Effie exhaled slowly through her nose. "I despise those bastards as much as the next. But I've been counting the losses. We're falling with every raid—eight more than the last, and this place is slowly becoming a nice pile of rubble. And, y'know, I'd rather avoid sleeping under an open sky again!"
A faint curve touched Nephis's lips. It was brief, though.
Meanwhile, Caster's mind was racing.
The settlement already felt compromised. The coral was advancing at unknown speeds. And much more, the raids were intensifying. Flying abominations would soon follow.
His guess? The Spire Messengers. They were flying abominations of the Fallen Rank, and Monsters at that.
He spoke carefully. "Still, we should prepare to relocate. Regardless of how negotiations unfold, remaining here grows untenable. Once the Messengers reach us, losses will become catastrophic."
Nephis considered this a moment.
Finally, she nodded once.
"That will be decided after we meet Gunlaug—"
Suddenly, a violent pounding shattered the moment. Three heavy strikes against the door.
The next second, it burst open before anyone could answer.
A young man stumbled inside, with blond disheveled hair and his breath ragged.
"L-Lady Nephis! Another onslaught!"
A collective sigh moved through the room.
Nephis stepped forward, walking past Effie and Caster and meeting the man eye to eye. "Direction?"
"West!"
Caster's expression suddenly hardened like never before, noticed by Effie.
"Send everyone to the east side. Immediately."
"Yes, Ma'am!"
The words only had a moment to linger before everyone burst into action. They moved at once.
Outside, the settlement stirred into frantic motion. Sleepers were scattering toward their defensive positions, and all others incapable of fighting were running to the east side of the settlement. Weapons were drawn and crude horns—a memory belonging to a Sleeper in charge of warnings—were sounded.

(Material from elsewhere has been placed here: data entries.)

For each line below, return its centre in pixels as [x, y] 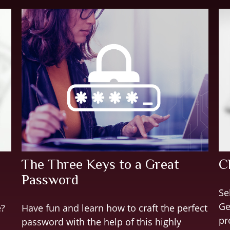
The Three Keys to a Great [101, 165]
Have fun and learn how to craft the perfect [115, 208]
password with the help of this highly [102, 222]
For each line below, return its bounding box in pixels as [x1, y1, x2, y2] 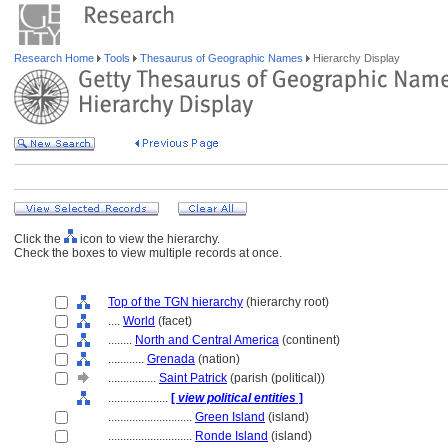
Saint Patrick [159, 371, 227, 385]
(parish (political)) [227, 371, 325, 385]
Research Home [14, 52, 97, 64]
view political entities [178, 391, 296, 405]
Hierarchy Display [310, 52, 400, 64]
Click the [14, 232, 64, 246]
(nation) [195, 352, 240, 366]
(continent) [279, 333, 340, 347]
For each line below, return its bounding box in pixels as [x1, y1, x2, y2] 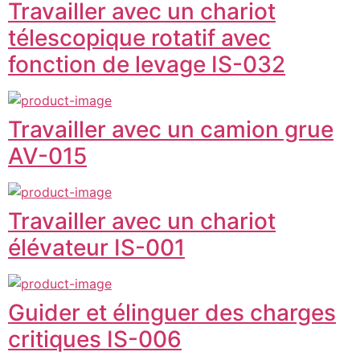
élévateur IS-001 [8, 233, 185, 261]
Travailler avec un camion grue [8, 115, 333, 143]
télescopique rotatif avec [8, 23, 271, 51]
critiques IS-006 [8, 325, 182, 353]
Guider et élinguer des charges [8, 298, 336, 326]
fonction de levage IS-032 [8, 50, 285, 78]

By then, the four of them were sprinting toward the western side.
Cassie was keeping close, guided by the sound of their steps.
Mid-sprint, Caster glanced at Nephis. "…This will surpass the previous ones, all of them."
Effie bared her teeth. "Why?!"
Caster answered without slowing down. "This direction leads toward the Crimson Spire. With the coral spreading, Nightmare Creatures belonging in that region may be here. What's worse—if Spires join the raid, we cannot contain them."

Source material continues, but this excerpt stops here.